---- SOURCE MATERIAL

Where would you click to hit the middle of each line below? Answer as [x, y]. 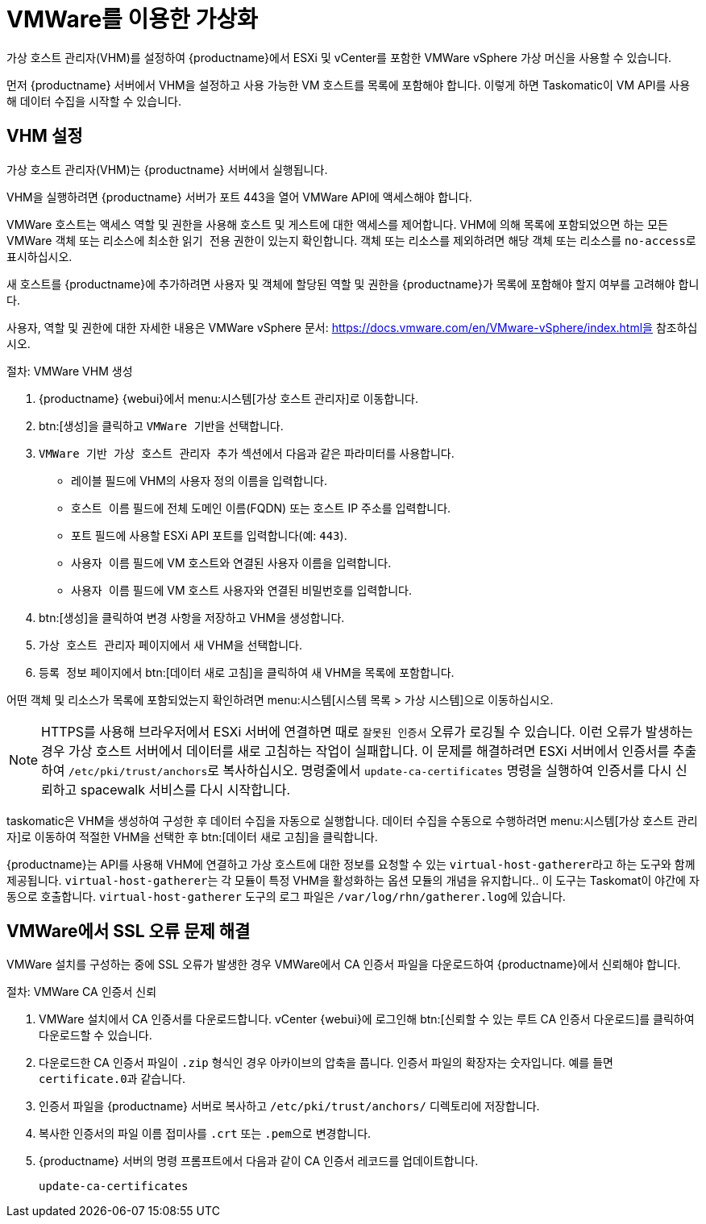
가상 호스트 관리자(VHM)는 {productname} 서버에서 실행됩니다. [167, 169]
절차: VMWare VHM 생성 [70, 371]
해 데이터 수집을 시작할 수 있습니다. [94, 101]
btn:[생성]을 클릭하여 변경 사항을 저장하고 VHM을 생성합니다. [192, 617]
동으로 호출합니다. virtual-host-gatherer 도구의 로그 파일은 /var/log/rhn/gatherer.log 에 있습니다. [286, 896]
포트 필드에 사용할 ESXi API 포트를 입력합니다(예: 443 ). [209, 535]
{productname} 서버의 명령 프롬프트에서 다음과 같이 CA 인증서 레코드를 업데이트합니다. [259, 1161]
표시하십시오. [39, 256]
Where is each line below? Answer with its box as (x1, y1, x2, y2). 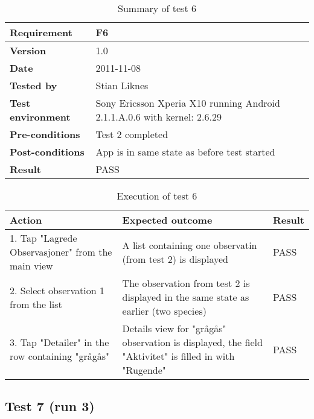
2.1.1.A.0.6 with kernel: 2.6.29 (95, 110, 222, 124)
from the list (10, 297, 62, 311)
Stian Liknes (95, 78, 149, 92)
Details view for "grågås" (122, 321, 226, 335)
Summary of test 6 (118, 1, 196, 15)
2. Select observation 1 (10, 283, 105, 297)
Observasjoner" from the (10, 245, 112, 259)
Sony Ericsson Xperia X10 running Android (95, 96, 280, 110)
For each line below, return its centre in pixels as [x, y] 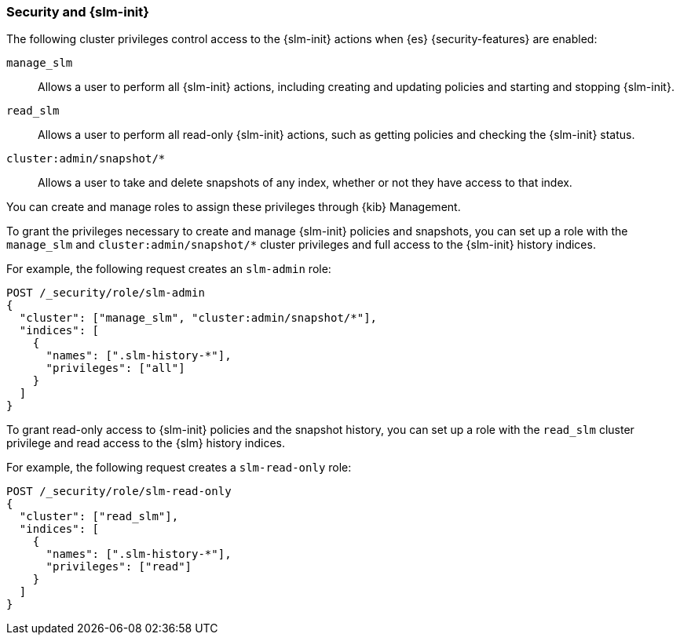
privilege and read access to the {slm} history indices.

--------

(YOUR INSTRUCTIONS) Your task is to restate word for word the lines from the top of the data to the line containing "Sony Ericsson Xperia", both ends included, with every picture left out.

(RESPONSE AREA)
Where would you click to hit the middle of each line below? Answer as [x, y]. 
가상 호스트 관리자(VHM)는 {productname} 서버에서 실행됩니다. [167, 169]
절차: VMWare VHM 생성 [70, 371]
해 데이터 수집을 시작할 수 있습니다. [94, 101]
btn:[생성]을 클릭하여 변경 사항을 저장하고 VHM을 생성합니다. [192, 617]
동으로 호출합니다. virtual-host-gatherer 도구의 로그 파일은 /var/log/rhn/gatherer.log 에 있습니다. [286, 896]
포트 필드에 사용할 ESXi API 포트를 입력합니다(예: 443 ). [209, 535]
{productname} 서버의 명령 프롬프트에서 다음과 같이 CA 인증서 레코드를 업데이트합니다. [259, 1161]
표시하십시오. [39, 256]
Where is each line below? Answer with its box as (x1, y1, x2, y2). 
2.1.1.A.0.6 with kernel: 2.6.29 (95, 110, 222, 124)
from the list (10, 297, 62, 311)
Stian Liknes (95, 78, 149, 92)
Details view for "grågås" (122, 321, 226, 335)
Summary of test 6 (118, 1, 196, 15)
2. Select observation 1 (10, 283, 105, 297)
Observasjoner" from the (10, 245, 112, 259)
Sony Ericsson Xperia X10 running Android (95, 96, 280, 110)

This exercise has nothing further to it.